The novel physical properties shown by TiSe2 and other layered quasi-two-dimensional (quasi-2D) materials, e.g. graphene, MoS2, and hexagonal boron nitride (h-BN), have stimulated considerable interest in modelling and improving their properties. Modelling at the ab initio level provides a very accurate description of the atomic and electronic structure, but is unfeasible when dealing with large systems and long time-scale simulations. This limitation implies serious compromises when comparing with experiment. However, accurate force fields can provide a very good description of the structure and crystal properties of a material, including, e.g., thermal transport, mechanical deformation, defect formation energies, among others. Recently, for example, long time-scale molecular dynamics (MD) simulations using hundreds of thousands of atoms have been used to study a wide range of phenomena/materials, such as nucleation and microstructure evolution,14 self-assembly in complex fluids,15 radiation damage,16 and amorphisation of oxides.17,18
There is, therefore, a strong need for the development of reliable interatomic potentials for layered quasi-2D materials, which would allow us to explore scenarios that are computationally too expensive at the ab initio level, including exploration of the materials' potential energy landscapes, prediction of new structures, structure evolution on time scales of nanoseconds, global optimisation calculations, and atomic structures on the nano/micrometer scale. So far, force fields reported for quasi-2D materials have been based on many-body potentials for covalent materials, see e.g., MoS2,19–21 black phosphorus20 and others.22 The potential models for covalent materials include valence-force field models and potentials of the Stillinger–Weber,23 Tersoff24,25 and Brenner26 type. The computational cost of these models might, however, be much higher than the one of two-body interatomic potentials, while not providing a more accurate physical description of the interactions in the system.

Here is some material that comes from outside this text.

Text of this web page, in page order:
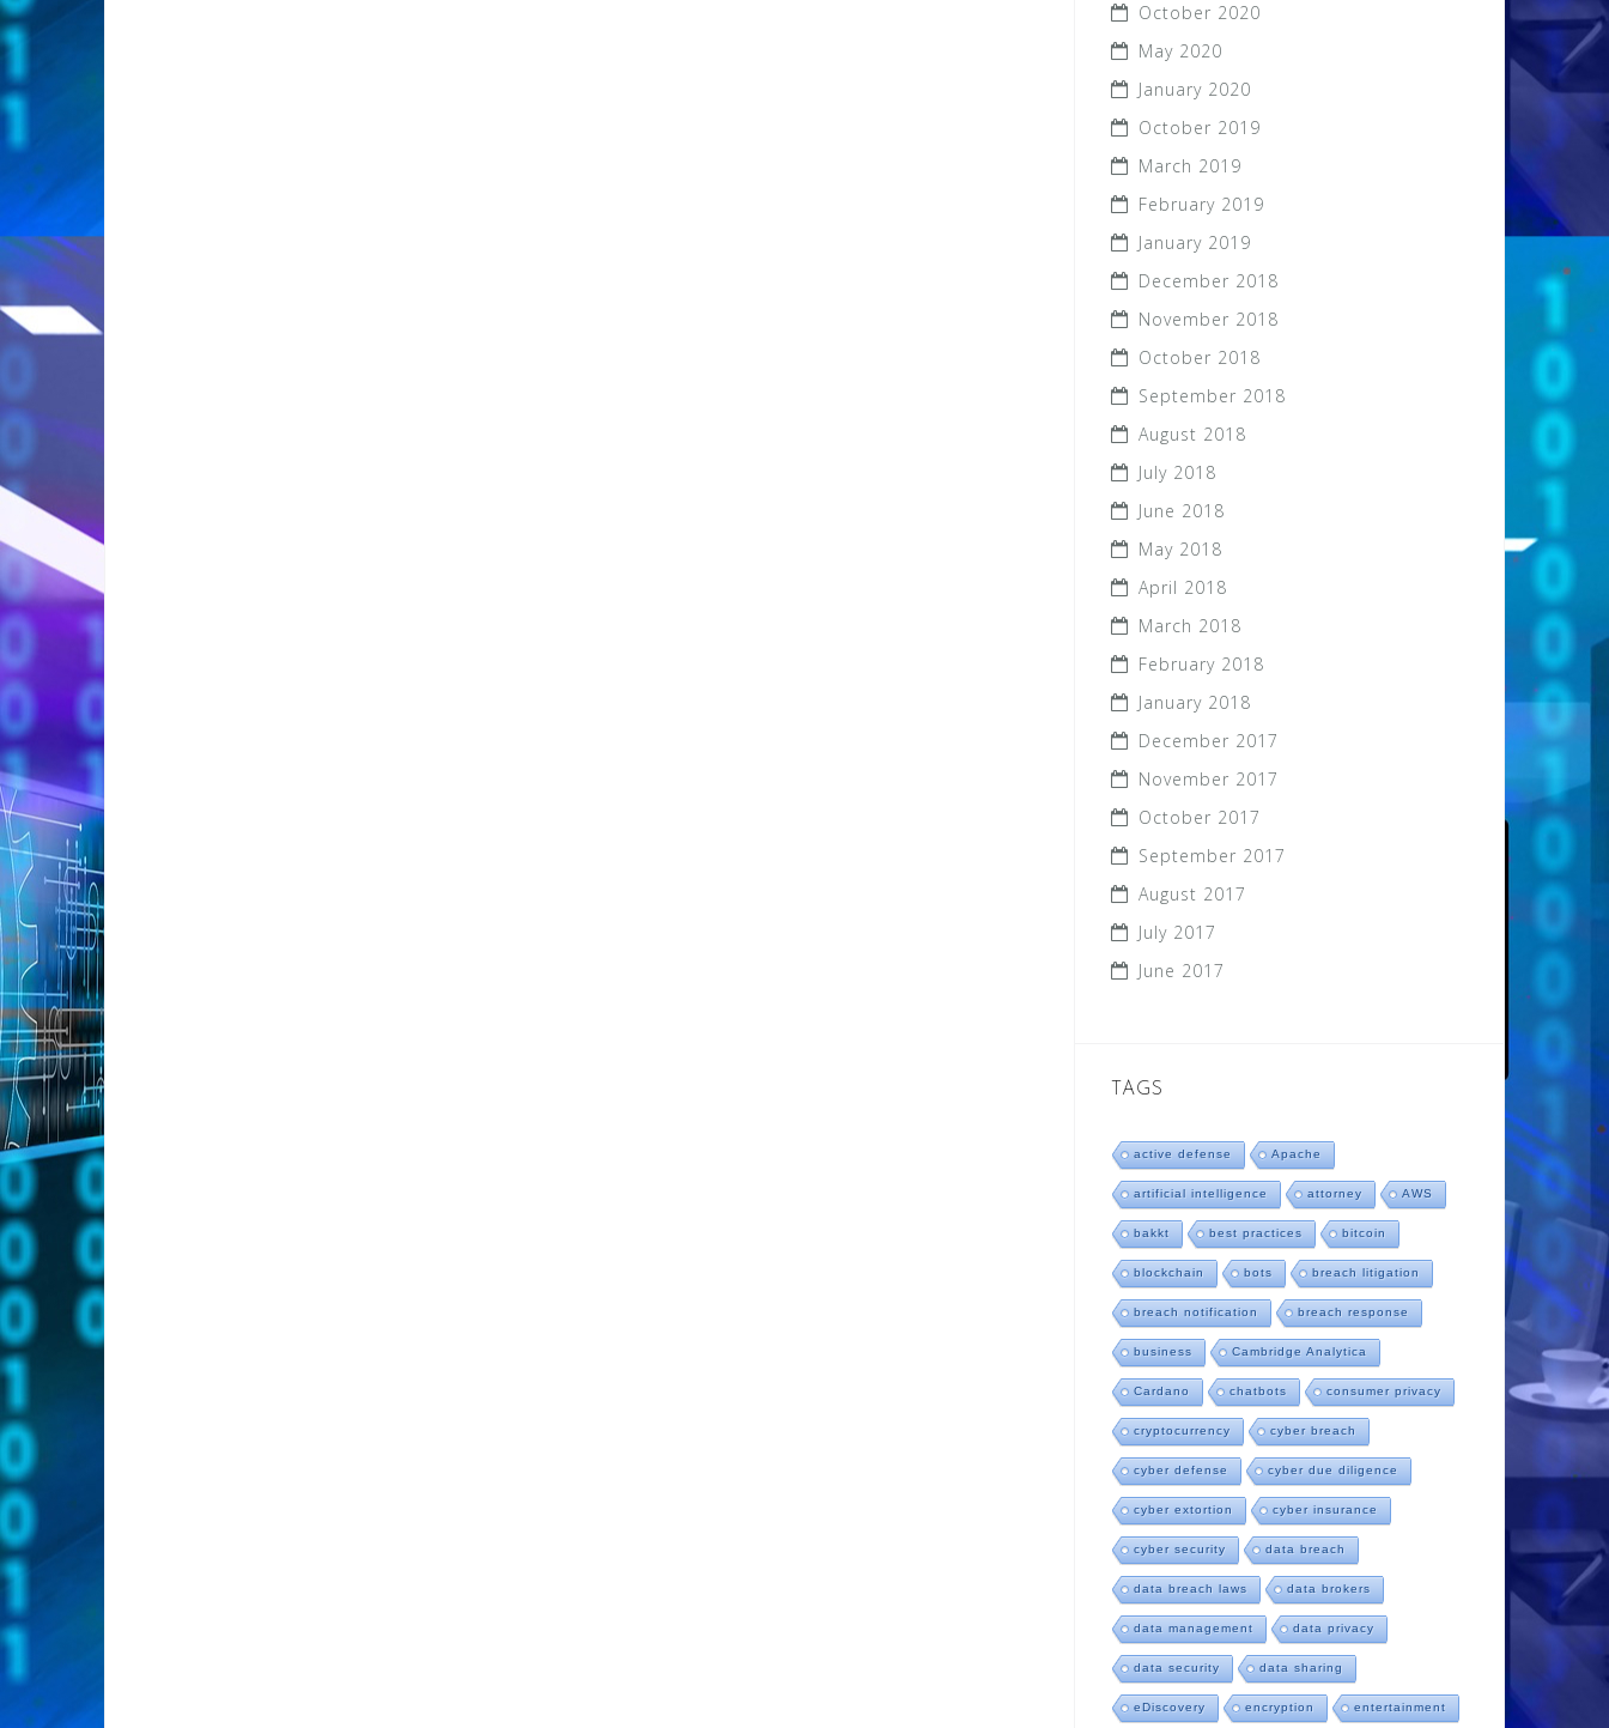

In this paper, we use TiSe2 as an example to demonstrate that interatomic interactions in layered materials can, indeed, be described with a polarisable shell model (PSM) two-body interatomic potential (PSM IP). This PSM IP can describe the, at ambient conditions, thermodynamically most stable TiSe2 crystal structure and its elastic and phonon properties with good accuracy and, to our knowledge, it is the first successful pairwise potential for a layered material. Moreover, the PSM IP proved to be effective in our exploration of the potential energy landscape of TiSe2, where we find a good agreement with ab initio results for the energies and possible hierarchy of local minima of TiSe2 bulk polymorphs and clusters. The quality of the TiSe2 PSM IP presented here opens up the possibility of studying this material's properties in situations where ab initio calculations are not feasible.

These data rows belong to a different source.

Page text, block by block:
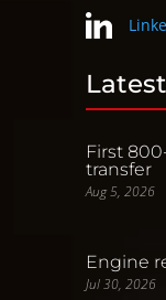
First
transfer
Aug 5, 2026
Engine
Jul 30, 2026
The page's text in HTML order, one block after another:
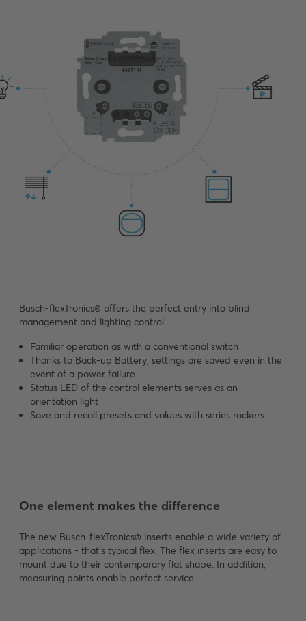
Busch-flexTronics® offers the perfect entry into blind
management and lighting control.
Familiar operation as with a conventional switch
Thanks to Back-up Battery, settings are saved even in the
event of a power failure
Status LED of the control elements serves as an
orientation light
Save and recall presets and values with series rockers
One element makes the difference
The new Busch-flexTronics® inserts enable a wide variety of
applications - that's typical flex. The flex inserts are easy to
mount due to their contemporary flat shape. In addition,
measuring points enable perfect service.
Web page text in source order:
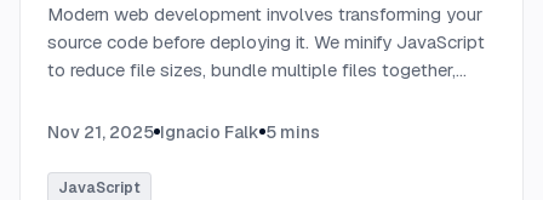
Modern web development involves transforming your
source code before deploying it. We minify JavaScript
to reduce file sizes, bundle multiple files together,
modern syntax into browser-compatible code.
Nov 21, 2025 Ignacio Falk 5 mins
JavaScript
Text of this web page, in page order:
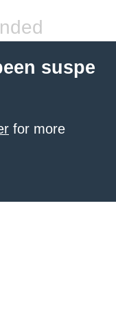
suspe
for more
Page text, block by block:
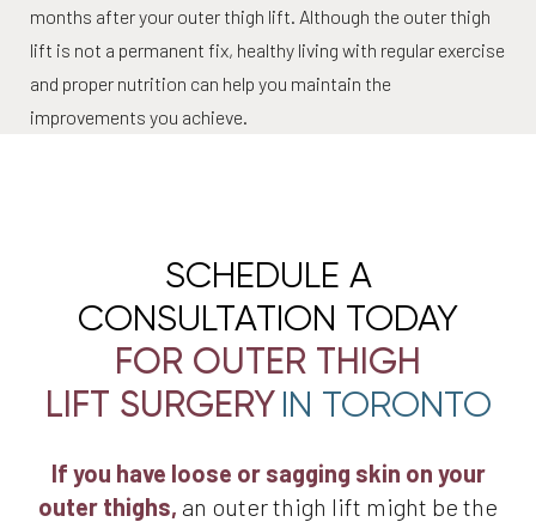
months after your outer thigh lift. Although the outer thigh
lift is not a permanent fix, healthy living with regular exercise
and proper nutrition can help you maintain the
improvements you achieve.
SCHEDULE A
CONSULTATION TODAY
FOR OUTER THIGH
LIFT SURGERY IN TORONTO
If you have loose or sagging skin on your
outer thighs, an outer thigh lift might be the
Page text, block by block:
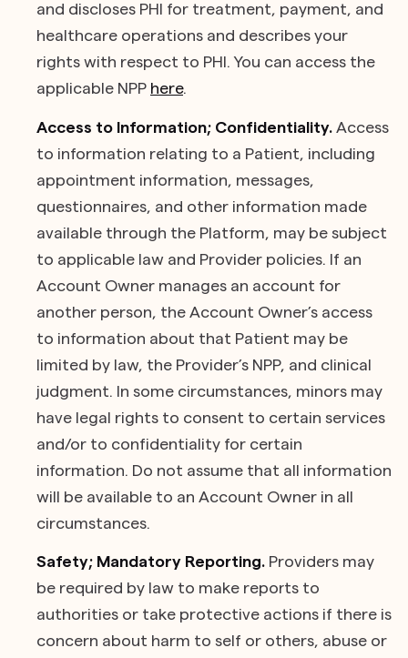
and discloses PHI for treatment, payment, and
healthcare operations and describes your
rights with respect to PHI. You can access the
applicable NPP here.
Access to Information; Confidentiality. Access
to information relating to a Patient, including
appointment information, messages,
questionnaires, and other information made
available through the Platform, may be subject
to applicable law and Provider policies. If an
Account Owner manages an account for
another person, the Account Owner’s access
to information about that Patient may be
limited by law, the Provider’s NPP, and clinical
judgment. In some circumstances, minors may
have legal rights to consent to certain services
and/or to confidentiality for certain
information. Do not assume that all information
will be available to an Account Owner in all
circumstances.
Safety; Mandatory Reporting. Providers may
be required by law to make reports to
authorities or take protective actions if there is
concern about harm to self or others, abuse or
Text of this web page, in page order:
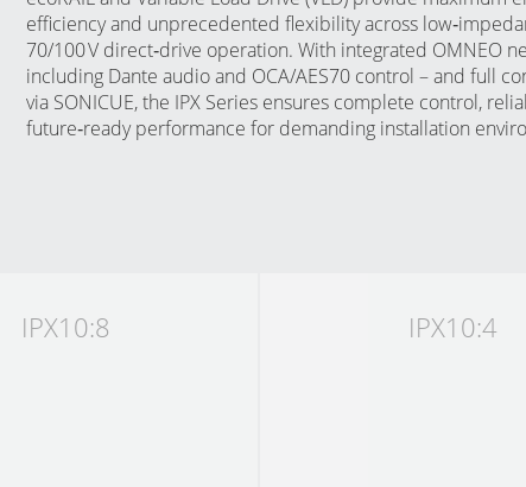
efficiency and unprecedented flexibility across
70/100 V direct‑drive operation. With integrated OMNEO
including Dante audio and OCA/AES70 control – and full
via SONICUE, the IPX Series ensures complete control,
future‑ready performance for demanding installation
IPX10:8 IPX10:4
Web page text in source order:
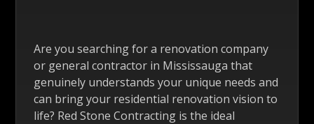
Are you searching for a renovation company
or general contractor in Mississauga that
genuinely understands your unique needs and
can bring your residential renovation vision to
life? Red Stone Contracting is the ideal
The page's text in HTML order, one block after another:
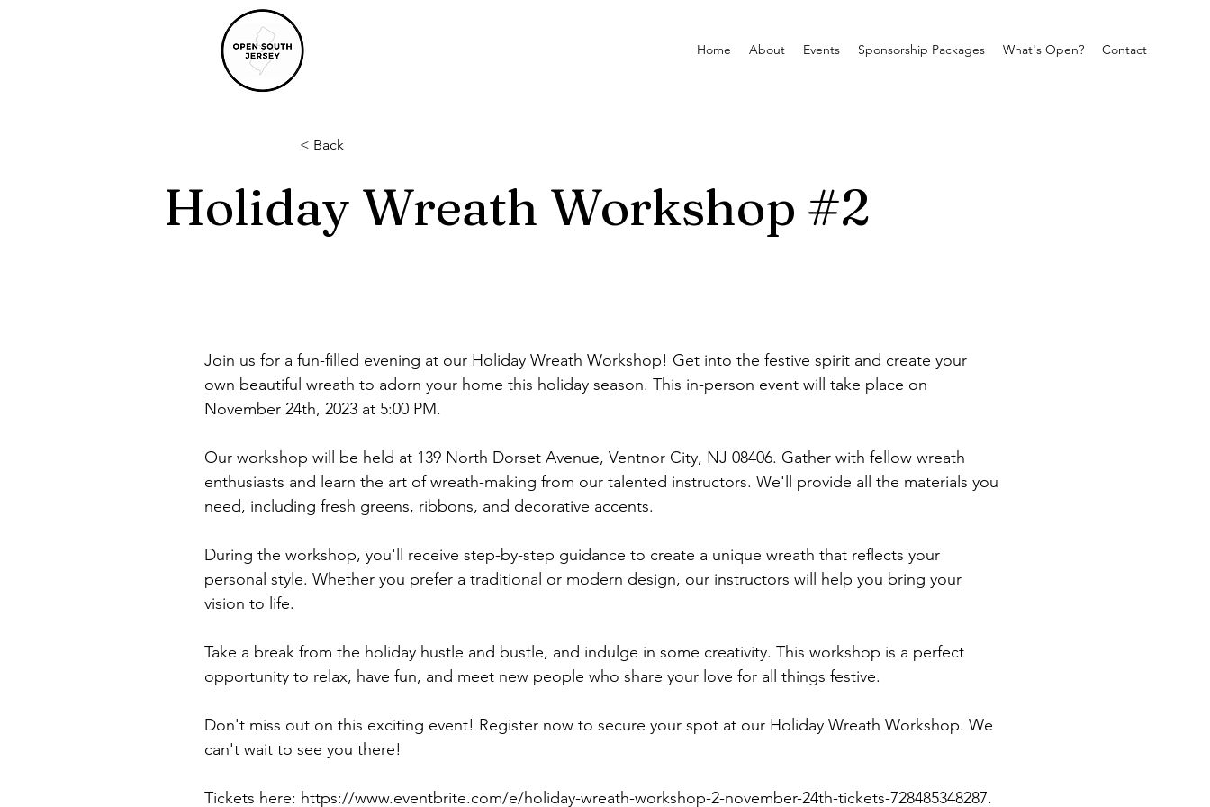
Home About Events Sponsorship Packages What's Open? Contact
< Back
Holiday Wreath Workshop #2
Join us for a fun-filled evening at our Holiday Wreath Workshop! Get into the festive spirit and create your
own beautiful wreath to adorn your home this holiday season. This in-person event will take place on
November 24th, 2023 at 5:00 PM.
Our workshop will be held at 139 North Dorset Avenue, Ventnor City, NJ 08406. Gather with fellow wreath
enthusiasts and learn the art of wreath-making from our talented instructors. We'll provide all the materials you
need, including fresh greens, ribbons, and decorative accents.
During the workshop, you'll receive step-by-step guidance to create a unique wreath that reflects your
personal style. Whether you prefer a traditional or modern design, our instructors will help you bring your
vision to life.
Take a break from the holiday hustle and bustle, and indulge in some creativity. This workshop is a perfect
opportunity to relax, have fun, and meet new people who share your love for all things festive.
Don't miss out on this exciting event! Register now to secure your spot at our Holiday Wreath Workshop. We
can't wait to see you there!
Tickets here: https://www.eventbrite.com/e/holiday-wreath-workshop-2-november-24th-tickets-728485348287.
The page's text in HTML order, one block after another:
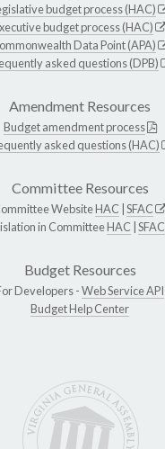
budget process (HAC)
budget process (HAC)
Data Point (APA)
asked questions (DPB)
Amendment Resources
Budget amendment process
asked questions (HAC)
Committee Resources
WebsiteHAC SFAC
in CommitteeHAC SFAC
Budget Resources
Developers -Web Service API
Budget Help Center

We describe the physical properties and atomic structure of TiSe2 by a polarisable shell model using pairwise parameter-dependent analytical functions in the form of combined Buckingham, Morse and Lennard-Jones terms — see Table 1. Unusually, the model includes short-range interactions between shells and cores of different anions, which allows us to account for strongly non-linear polarisation effects in electron-rich Se species (a local dipole dependence of the short-range interaction). Moreover, the softness of Se results in strong overlap/penetration effects between nearest-neighbour Ti and Se ions, which could not be described by a single simple potential form. A combination of the Morse and Buckingham forms allows for a more thorough search through the functional space when fitting parameters of the PSM IP, but also it helps to separate explicitly the short- and long-range attraction and repulsion effects. The rapid increase in the Morse potential for shorter distances effectively alleviates the Buckingham catastrophe for the sensitive range of bonding distances in different coordination environments. We note that our PSM IP has not been fitted to any explicit data about the vdW interactions in this system; we have relied on the fitting to experimentally observed structure and physical properties. The dielectric properties and phonon dispersion have been key to fix the spring constants in our fitted set. We have also included repulsive Lennard-Jones terms to avoid spurious short interatomic distances caused by the divergence of the Cr−6 Buckingham term.‡ The fitting procedure includes the TiSe2 crystal structure, its elastic constants and phonon frequencies (shown in Table 2) as given in ref. 12 and 13. In total, our PSM IP uses 14 parameters, which were fitted to a set of experimental data as summarised in Table 1.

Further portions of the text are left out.